> _Problem description_:
All of the records below should be retyped exactly, with no pictures included.
○ ○ ○ ○ ○ ○ ○
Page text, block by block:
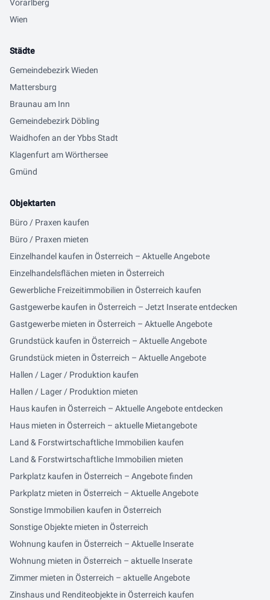
Vorarlberg
Wien
Städte
Gemeindebezirk Wieden
Mattersburg
Braunau am Inn
Gemeindebezirk Döbling
Waidhofen an der Ybbs Stadt
Klagenfurt am Wörthersee
Gmünd
Objektarten
Büro / Praxen kaufen
Büro / Praxen mieten
Einzelhandel kaufen in Österreich – Aktuelle Angebote
Einzelhandelsflächen mieten in Österreich
Gewerbliche Freizeitimmobilien in Österreich kaufen
Gastgewerbe kaufen in Österreich – Jetzt Inserate entdecken
Gastgewerbe mieten in Österreich – Aktuelle Angebote
Grundstück kaufen in Österreich – Aktuelle Angebote
Grundstück mieten in Österreich – Aktuelle Angebote
Hallen / Lager / Produktion kaufen
Hallen / Lager / Produktion mieten
Haus kaufen in Österreich – Aktuelle Angebote entdecken
Haus mieten in Österreich – aktuelle Mietangebote
Land & Forstwirtschaftliche Immobilien kaufen
Land & Forstwirtschaftliche Immobilien mieten
Parkplatz kaufen in Österreich – Angebote finden
Parkplatz mieten in Österreich – Aktuelle Angebote
Sonstige Immobilien kaufen in Österreich
Sonstige Objekte mieten in Österreich
Wohnung kaufen in Österreich – Aktuelle Inserate
Wohnung mieten in Österreich – aktuelle Inserate
Zimmer mieten in Österreich – aktuelle Angebote
Zinshaus und Renditeobjekte in Österreich kaufen
○ ○ ○ ○ ○ ○ ○
> _Worked solution_:
Page text, block by block:
Vorarlberg
Wien
Städte
Gemeindebezirk Wieden
Mattersburg
Braunau am Inn
Gemeindebezirk Döbling
Waidhofen an der Ybbs Stadt
Klagenfurt am Wörthersee
Gmünd
Objektarten
Büro / Praxen kaufen
Büro / Praxen mieten
Einzelhandel kaufen in Österreich – Aktuelle Angebote
Einzelhandelsflächen mieten in Österreich
Gewerbliche Freizeitimmobilien in Österreich kaufen
Gastgewerbe kaufen in Österreich – Jetzt Inserate entdecken
Gastgewerbe mieten in Österreich – Aktuelle Angebote
Grundstück kaufen in Österreich – Aktuelle Angebote
Grundstück mieten in Österreich – Aktuelle Angebote
Hallen / Lager / Produktion kaufen
Hallen / Lager / Produktion mieten
Haus kaufen in Österreich – Aktuelle Angebote entdecken
Haus mieten in Österreich – aktuelle Mietangebote
Land & Forstwirtschaftliche Immobilien kaufen
Land & Forstwirtschaftliche Immobilien mieten
Parkplatz kaufen in Österreich – Angebote finden
Parkplatz mieten in Österreich – Aktuelle Angebote
Sonstige Immobilien kaufen in Österreich
Sonstige Objekte mieten in Österreich
Wohnung kaufen in Österreich – Aktuelle Inserate
Wohnung mieten in Österreich – aktuelle Inserate
Zimmer mieten in Österreich – aktuelle Angebote
Zinshaus und Renditeobjekte in Österreich kaufen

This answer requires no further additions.